Prime Minister Orbán said that while the left considers the matter of migrant redistribution an ideological one, the government considers it a national security issue

Prime Minister Viktor Orbán has said that if the Hungarian government gives in to Brussels' plans to “force uncontrolled migration onto Hungarians”, the country will change.

During an interview with the M1 news channel, the prime minister said that “we will not allow them to take away our right… to decide whom we want to live together with and whom we don’t want to live with in Hungary."

Regarding the EU’s proposed migrant redistribution scheme, PM Orbán said Hungary’s problem was not with migrants themselves but rather with Brussels, arguing that the European Commission “wants to settle people in our country whom we do not want to live together with.”

According to MTI today, Orbán said that while the left considers the matter of migrant redistribution an ideological one, the government considers it a national security issue.
He said migrants can only be helped if “we take the help to where they are now instead of letting the problem into Europe.” Orbán said the Hungarian government spends a large amount of money on aiding migrants’ countries of origin.

“If we want to help everyone by acknowledging that they have a universal right to a better life and taking them in . then we will ruin Europe and by default Hungary, too,” he said.

The prime minister noted that Hungary had implemented a migration policy focusing on self-defense. But he said Brussels was “applying double standards”, arguing that while the EU had criticized Hungary for installing a border fence to keep migrants out, Greece is never criticized or urged to act on managing the migrant inflow.

PM Orbán said that the problem of migration would not keep recurring in Europe if Greece fulfilled its international commitments and protected its borders. But it is either unable or unwilling to do this and has thus made Hungary a periphery Schengen country of the EU.

“We have become a line of defence against our will,” he said. “The braver politicians in Germany and Austria” admit that what Hungary is doing also benefits their countries, he said.

The prime minister said that if Greece is unable or unwilling to protect its own borders, then the EU should build “a European line of defence” along Greece’s border with Macedonia and Bulgaria. If the EU fails to do so, then the line of defence will ultimately shift northward, making Hungary a frontline country again, he insisted.

“But my counterparts don’t support this [proposal] because they think that if there is trouble then Hungarians will again fulfil their duties laid out in the Schengen Agreement and protect not just their own country but Austria and Germany as well,” Orbán said.

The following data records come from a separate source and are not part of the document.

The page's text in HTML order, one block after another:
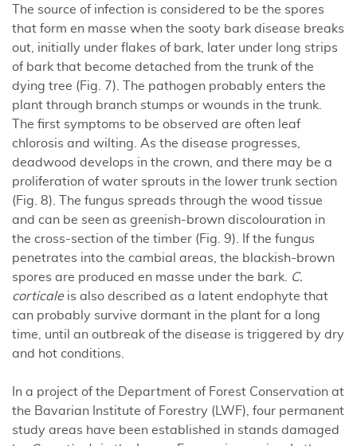
The source of infection is considered to be the spores
that form en masse when the sooty bark disease breaks
out, initially under flakes of bark, later under long strips
of bark that become detached from the trunk of the
dying tree (Fig. 7). The pathogen probably enters the
plant through branch stumps or wounds in the trunk.
The first symptoms to be observed are often leaf
chlorosis and wilting. As the disease progresses,
deadwood develops in the crown, and there may be a
proliferation of water sprouts in the lower trunk section
(Fig. 8). The fungus spreads through the wood tissue
and can be seen as greenish-brown discolouration in
the cross-section of the timber (Fig. 9). If the fungus
penetrates into the cambial areas, the blackish-brown
spores are produced en masse under the bark.
C.
corticaleis also described as a latent endophyte that
can probably survive dormant in the plant for a long
time, until an outbreak of the disease is triggered by dry
and hot conditions.
In a project of the Department of Forest Conservation at
the Bavarian Institute of Forestry (LWF), four permanent
study areas have been established in stands damaged

Orbán said the migration pressure Europe is experiencing now is just the beginning of a mass migration wave. He said the migration pressure will increase once the millions of people waiting to emigrate from the central regions of Africa set off for Europe.

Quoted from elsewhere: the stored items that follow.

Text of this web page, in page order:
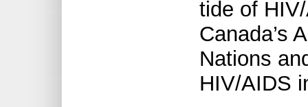
tide of
Canada’s
Nations
HIV/AIDS
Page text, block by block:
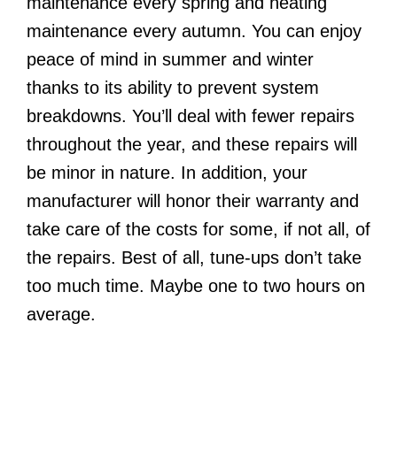
maintenance every autumn. You can enjoy
peace of mind in summer and winter
thanks to its ability to prevent system
breakdowns. You’ll deal with fewer repairs
throughout the year, and these repairs will
be minor in nature. In addition, your
manufacturer will honor their warranty and
take care of the costs for some, if not all, of
the repairs. Best of all, tune-ups don’t take
too much time. Maybe one to two hours on
average.

Regarding the proposal to set up a joint European army, the prime minister said genuine refugees and economic migrants should both be stopped outside the EU’s territory. There it should be determined who is eligible for filing an asylum request and only those who request and gain asylum status should be allowed to enter Europe, he said.

He concluded that such an area set up for the registration of migrants should also be protected by military forces.

Hungarians are set to vote 'no' in record numbers at the October 2 referendum, against EU plans to force Hungary to accept their forced migration quotas.